◆ ENTRIES PROVIDED:

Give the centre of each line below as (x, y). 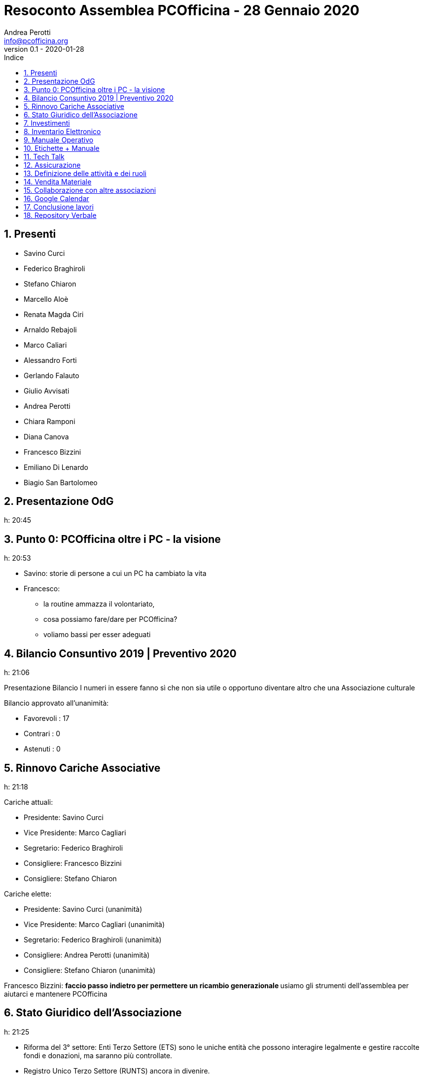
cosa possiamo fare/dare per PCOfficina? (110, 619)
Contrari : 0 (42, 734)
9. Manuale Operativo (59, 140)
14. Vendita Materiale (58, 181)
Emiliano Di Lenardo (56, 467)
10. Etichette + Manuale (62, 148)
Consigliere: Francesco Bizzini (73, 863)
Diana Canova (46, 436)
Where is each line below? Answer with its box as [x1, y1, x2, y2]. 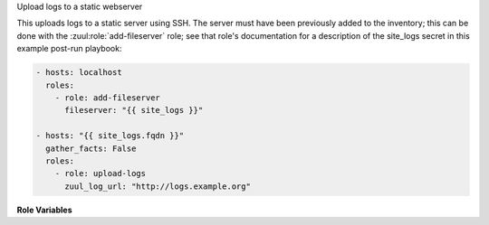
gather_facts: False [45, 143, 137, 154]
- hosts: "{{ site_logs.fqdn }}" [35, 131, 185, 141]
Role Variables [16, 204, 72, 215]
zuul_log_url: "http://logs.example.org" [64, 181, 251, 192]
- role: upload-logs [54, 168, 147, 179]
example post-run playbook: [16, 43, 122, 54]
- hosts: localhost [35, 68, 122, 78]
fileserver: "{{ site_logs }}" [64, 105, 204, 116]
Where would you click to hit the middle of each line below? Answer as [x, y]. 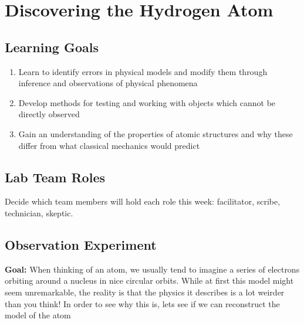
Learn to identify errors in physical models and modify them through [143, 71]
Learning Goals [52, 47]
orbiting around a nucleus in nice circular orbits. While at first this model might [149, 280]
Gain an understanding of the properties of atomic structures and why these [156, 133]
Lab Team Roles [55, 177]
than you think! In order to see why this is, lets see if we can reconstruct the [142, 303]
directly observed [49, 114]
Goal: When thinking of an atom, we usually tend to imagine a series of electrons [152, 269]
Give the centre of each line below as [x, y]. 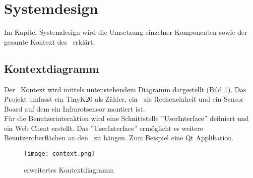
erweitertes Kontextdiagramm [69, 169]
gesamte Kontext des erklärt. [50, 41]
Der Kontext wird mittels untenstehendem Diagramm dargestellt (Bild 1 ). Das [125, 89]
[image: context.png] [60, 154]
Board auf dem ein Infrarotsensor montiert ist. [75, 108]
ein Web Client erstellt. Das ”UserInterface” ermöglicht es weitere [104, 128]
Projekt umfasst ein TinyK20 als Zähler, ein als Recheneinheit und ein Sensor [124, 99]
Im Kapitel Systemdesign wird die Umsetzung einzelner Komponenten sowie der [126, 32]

--

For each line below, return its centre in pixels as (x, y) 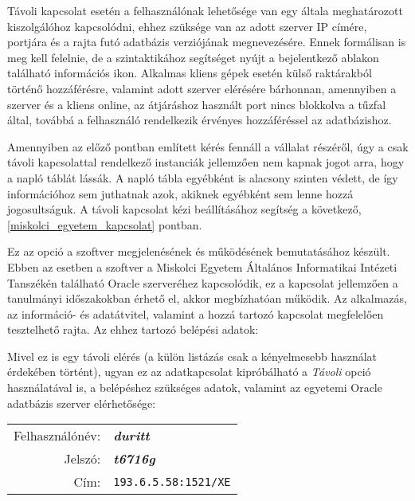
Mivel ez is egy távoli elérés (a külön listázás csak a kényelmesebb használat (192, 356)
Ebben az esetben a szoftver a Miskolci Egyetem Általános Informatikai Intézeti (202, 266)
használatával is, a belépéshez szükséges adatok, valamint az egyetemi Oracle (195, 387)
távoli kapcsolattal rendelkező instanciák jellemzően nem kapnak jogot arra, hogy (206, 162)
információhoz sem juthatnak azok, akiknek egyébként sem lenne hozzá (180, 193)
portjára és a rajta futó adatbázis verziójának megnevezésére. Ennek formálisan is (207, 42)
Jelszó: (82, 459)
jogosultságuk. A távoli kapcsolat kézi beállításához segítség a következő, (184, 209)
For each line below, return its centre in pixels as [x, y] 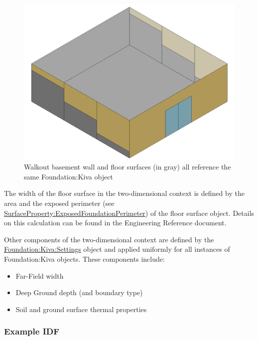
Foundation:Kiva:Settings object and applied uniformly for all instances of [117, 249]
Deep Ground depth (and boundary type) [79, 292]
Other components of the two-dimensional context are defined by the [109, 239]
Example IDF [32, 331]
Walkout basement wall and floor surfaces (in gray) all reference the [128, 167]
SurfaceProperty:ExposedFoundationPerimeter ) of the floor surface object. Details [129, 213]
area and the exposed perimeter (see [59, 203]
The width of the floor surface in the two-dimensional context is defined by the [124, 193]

◆ WHAT THE EXERCISE ASKS:
Using the entries above, write out exactly the lines from the one with "Give the centre of each line below as (x, y)." through the one with "10. Etichette + Manuale (62, 148)", ends included. Leave out any pictures.

◆ RESPONSE FOR THIS EXERCISE:
Give the centre of each line below as (x, y). 
cosa possiamo fare/dare per PCOfficina? (110, 619)
Contrari : 0 (42, 734)
9. Manuale Operativo (59, 140)
14. Vendita Materiale (58, 181)
Emiliano Di Lenardo (56, 467)
10. Etichette + Manuale (62, 148)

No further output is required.